今度からはそこで盥の中に入らないとやってあげないよ。
「えー」
「えーじゃない。ほら、そこなら水頭からかぶっていいから」
盥を置いて井戸の水を新たに汲んだフェルギスが、濡れた髪を片手で掻きあげて指示を出す。
メレは新たな水を貰った途端、笑顔で水を被った。
「もふ! おしょー! びゅー!」
「お師匠な。そのお師匠が暑いって話だったはずなんだが」
メレが水を撒き散らしてちょっと涼しくなったしいいよ。
フェルギスも作業して暑いでしょ。
水浴びしてていいよ。
メレは私が見ておくから。
「ビュー、ビュー、ビュー!」
風を吹かせると楽しげに言っていたメレの周りで風が逆巻く。
うーん、今のって?
「あ…………? 今、魔力が?」
井戸に向かおうとしてたフェルギスも気づいて戻って来る。
「メレ、今何した?」
「なに? ビューした」
ビューって、私が使った魔法のこと?
もしかして見ただけで真似できたの?
「見よう見真似で魔法使ったのか?」
「まほう?」
「メレ、もう一回風吹かせられるか?」
「ビュー? ビュー!」
弱いけど確かに風がメレの意思で吹いた。
おぉ、これはすごい。
教えられてもいないのにできるもんだね。
もしかしてメレは魔法の素養高いんじゃない?
「三歳で考えればそうだな。ただ、体が合ってないことが影響してたら悪い方向じゃないのか?」
体に溜まった神の力の発露か。
ありえるね。
けどそれならそれで魔法を覚えさせれば発散も可能な才能はあるってわかったんだし。
外部からメレの体を戻そうとするより、内部からメレ自身が自分の体をコントロールするほうが負荷はないはずだよ。
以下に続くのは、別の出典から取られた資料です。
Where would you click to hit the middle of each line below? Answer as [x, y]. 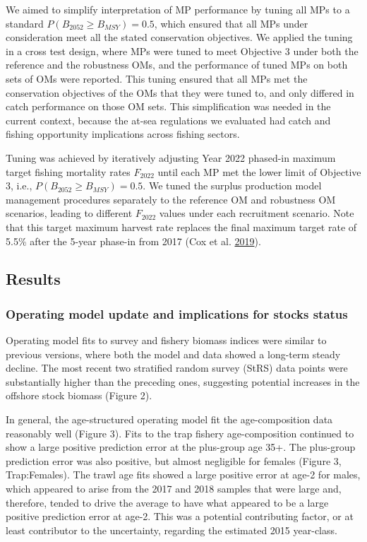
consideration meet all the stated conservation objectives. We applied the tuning [179, 37]
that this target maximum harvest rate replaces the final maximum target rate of [181, 226]
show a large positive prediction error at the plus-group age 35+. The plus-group [181, 447]
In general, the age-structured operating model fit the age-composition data [169, 419]
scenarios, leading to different [69, 213]
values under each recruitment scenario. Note [257, 213]
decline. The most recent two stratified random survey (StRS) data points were [177, 368]
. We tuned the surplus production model [232, 185]

「確かにそうか。メレ自身が魔法を使えば生存本能的に死ぬような負荷は体が止めてくれる。そうしたら俺たちで魔法の理論さえ構築できれば早い」
「ビューしない?」
話し合いに夢中になる私たちに、メレが不安そうに聞いた。
ねぇ、メレ。魔法使えるようになりたい?
今の風をビューと吹かせる以外にもできるようになるよ。
苦しいってなった時、自分で治せるようになるかもしれないよ。
「苦しい、なおせる? 痛くない?」
うん、それは大丈夫。
「痛くないどころか、痛くならないようにするためだな」
「…………やる! まほうしたら、もふになれる?」
おぉう…………それは、ちょっと。
「なれない? メレ、もふなりたい」
「それは、なぁ…………? 暑いぞ」
「…………やだ」
うん、じゃあもふは諦めようねぇ。
っていうかもふになるってなんだろう?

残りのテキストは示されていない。